THE BRITONS AND ROMANS.

FROM THE EARLIEST TIMES TO A.D. 449.

WE learn from the Scripture narrative that the islands of the Gentiles were originally divided among the sons of Japhet; and it is traditionally believed that Gomer, the eldest of these sons, was the common father of the Celtic people, a portion of whom, long before the Christian era, crossed the channel which separates Britain from the continent of Europe, and formed a settlement in the hitherto unpeopled isle.

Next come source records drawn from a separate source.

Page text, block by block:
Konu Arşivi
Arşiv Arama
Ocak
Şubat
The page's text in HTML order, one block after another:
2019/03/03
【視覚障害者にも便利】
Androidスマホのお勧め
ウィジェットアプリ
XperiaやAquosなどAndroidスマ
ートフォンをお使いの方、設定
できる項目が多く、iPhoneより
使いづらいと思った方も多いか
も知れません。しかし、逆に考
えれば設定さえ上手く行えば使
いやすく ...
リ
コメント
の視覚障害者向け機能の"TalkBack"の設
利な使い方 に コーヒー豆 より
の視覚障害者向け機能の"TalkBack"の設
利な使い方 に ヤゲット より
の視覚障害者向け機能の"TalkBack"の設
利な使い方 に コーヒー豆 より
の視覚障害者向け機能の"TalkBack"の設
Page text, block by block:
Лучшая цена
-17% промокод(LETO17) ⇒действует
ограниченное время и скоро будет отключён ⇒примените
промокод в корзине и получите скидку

At an early period, Phoenician and, subsequently, other traders visited the south-west coasts to obtain thence cargoes of tin, which they carried to the ports of the Mediterranean: but they have left no record of their observations; and it is to the graphic pen of Julius Cæsar, a Roman general of consummate skill, that we owe the first definite and authentic particulars relative to the physical conformation of the country, and the religion, manners, and customs of its inhabitants.

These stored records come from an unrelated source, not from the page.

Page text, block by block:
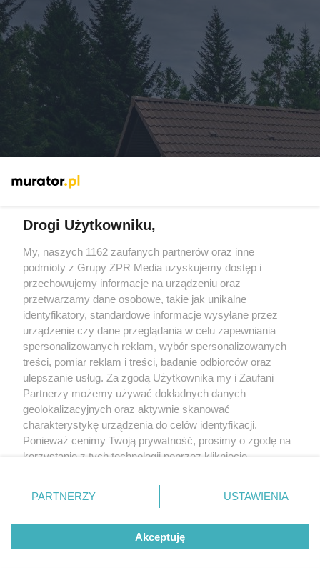
Nowoczesne podejście do termomodernizacji
Treść PREMIUM
bardziej opłaca się wybrać i jaki efekt uzyskasz!
Drogi Użytkowniku,
My, naszych 1162 zaufanych partnerów oraz inne
podmioty z Grupy ZPR Media uzyskujemy dostęp i
przechowujemy informacje na urządzeniu oraz
przetwarzamy dane osobowe, takie jak unikalne
identyfikatory, standardowe informacje wysyłane przez
urządzenie czy dane przeglądania w celu zapewniania
spersonalizowanych reklam, wybór spersonalizowanych
treści, pomiar reklam i treści, badanie odbiorców oraz
ulepszanie usług. Za zgodą Użytkownika my i Zaufani
Partnerzy możemy używać dokładnych danych
geolokalizacyjnych oraz aktywnie skanować
charakterystykę urządzenia do celów identyfikacji.
Ponieważ cenimy Twoją prywatność, prosimy o zgodę na
korzystanie z tych technologii poprzez kliknięcie
zmienić/wycofać klikając przycisk ustawień prywatności
znajdujący się w lewym dolnym rogu strony
rodzaje przetwarzania danych nie wymagają zgody
użytkownika, ale masz prawo sprzeciwić się takiemu
przetwarzaniu. Preferencje będą miały zastosowanie tylko
PARTNERZY USTAWIENIA
Akceptuję

Cæsar had for three years been employed in subduing the various tribes which occupied Gaul (France), when he deter

mined to make a military expedition into Britain. He sailed with two legions from the neighbourhood of the modern town of Boulogne, and landed at Deal after encountering a severe and stubborn resistance from the natives (B.c. 55). The lateness of the season, and the injury which his ships experienced from a storm, led him to return to Gaul before a month had elapsed; but he made ample preparations for another campaign; and in the following spring (B.c. 54), he re-invaded the country with five legions of infantry and two thousand cavalry. He gained several victories over the natives, compelled the submission of Cassivelaunus, the most heroic of their chieftains, and received the promise of an annual tribute; but there is no reason to believe that the terms of the treaty were observed after Cæsar and his soldiers had retired from the island (Sept.)

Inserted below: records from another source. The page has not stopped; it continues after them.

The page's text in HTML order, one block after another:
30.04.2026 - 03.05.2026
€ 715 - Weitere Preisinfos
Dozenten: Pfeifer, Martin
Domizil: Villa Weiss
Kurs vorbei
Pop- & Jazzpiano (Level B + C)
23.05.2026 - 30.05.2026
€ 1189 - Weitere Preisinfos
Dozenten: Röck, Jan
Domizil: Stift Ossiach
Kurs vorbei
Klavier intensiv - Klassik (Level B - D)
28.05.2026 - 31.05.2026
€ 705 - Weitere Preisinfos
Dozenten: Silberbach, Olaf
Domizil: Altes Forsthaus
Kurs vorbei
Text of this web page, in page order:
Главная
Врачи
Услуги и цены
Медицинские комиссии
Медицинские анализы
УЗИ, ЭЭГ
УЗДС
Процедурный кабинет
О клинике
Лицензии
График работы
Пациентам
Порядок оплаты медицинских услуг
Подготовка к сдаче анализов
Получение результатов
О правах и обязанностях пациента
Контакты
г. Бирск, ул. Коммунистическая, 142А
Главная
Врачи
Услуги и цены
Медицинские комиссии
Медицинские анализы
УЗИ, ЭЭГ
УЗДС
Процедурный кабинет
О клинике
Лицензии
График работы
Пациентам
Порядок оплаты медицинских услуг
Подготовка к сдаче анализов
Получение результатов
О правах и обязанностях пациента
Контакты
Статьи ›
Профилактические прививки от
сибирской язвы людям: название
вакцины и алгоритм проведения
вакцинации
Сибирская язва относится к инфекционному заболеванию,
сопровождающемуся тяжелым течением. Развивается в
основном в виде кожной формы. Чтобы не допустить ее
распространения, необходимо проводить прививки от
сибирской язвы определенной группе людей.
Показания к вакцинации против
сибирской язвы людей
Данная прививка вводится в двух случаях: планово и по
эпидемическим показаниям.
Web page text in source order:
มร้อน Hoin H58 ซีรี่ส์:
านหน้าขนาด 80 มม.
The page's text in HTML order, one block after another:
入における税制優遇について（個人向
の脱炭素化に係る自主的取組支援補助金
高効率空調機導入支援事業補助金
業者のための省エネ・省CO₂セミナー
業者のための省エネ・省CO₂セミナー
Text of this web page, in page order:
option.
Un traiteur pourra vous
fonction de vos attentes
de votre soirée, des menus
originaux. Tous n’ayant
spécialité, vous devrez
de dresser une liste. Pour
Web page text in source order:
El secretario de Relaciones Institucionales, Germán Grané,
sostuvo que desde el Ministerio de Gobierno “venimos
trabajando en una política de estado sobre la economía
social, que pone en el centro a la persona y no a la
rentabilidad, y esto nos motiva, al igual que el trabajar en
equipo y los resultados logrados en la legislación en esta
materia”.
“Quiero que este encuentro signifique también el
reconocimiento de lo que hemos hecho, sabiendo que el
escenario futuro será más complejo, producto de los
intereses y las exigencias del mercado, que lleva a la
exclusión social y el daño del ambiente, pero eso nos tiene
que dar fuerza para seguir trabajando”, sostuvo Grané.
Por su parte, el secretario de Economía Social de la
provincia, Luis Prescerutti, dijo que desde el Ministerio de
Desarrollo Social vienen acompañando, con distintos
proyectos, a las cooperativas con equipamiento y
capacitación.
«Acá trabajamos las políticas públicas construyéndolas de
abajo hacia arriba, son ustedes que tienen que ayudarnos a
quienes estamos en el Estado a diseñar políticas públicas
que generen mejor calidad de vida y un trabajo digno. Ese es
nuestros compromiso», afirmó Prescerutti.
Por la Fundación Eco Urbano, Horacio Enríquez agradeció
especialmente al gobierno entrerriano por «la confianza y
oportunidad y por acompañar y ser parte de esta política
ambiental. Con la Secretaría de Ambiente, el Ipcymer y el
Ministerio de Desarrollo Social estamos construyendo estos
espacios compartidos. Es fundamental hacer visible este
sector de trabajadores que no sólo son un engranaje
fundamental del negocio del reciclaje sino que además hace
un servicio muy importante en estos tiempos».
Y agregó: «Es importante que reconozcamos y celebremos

At this time Britain was occupied by about forty tribes, the best known of which were the Cantii, who dwelt in Kent; the Trinobantes in Middlesex and Essex; the Cenimagni in Norfolk, Suffolk, and Cambridge; the Ancalites and Bibroci in parts of Berkshire and Wiltshire; the Segontiaca in parts of Berkshire and Hampshire; and the Cassi in Hertfordshire. These tribes were governed by chiefs whose influence was not extensive except in time of war. The most powerful members of each community were the priests or Druids.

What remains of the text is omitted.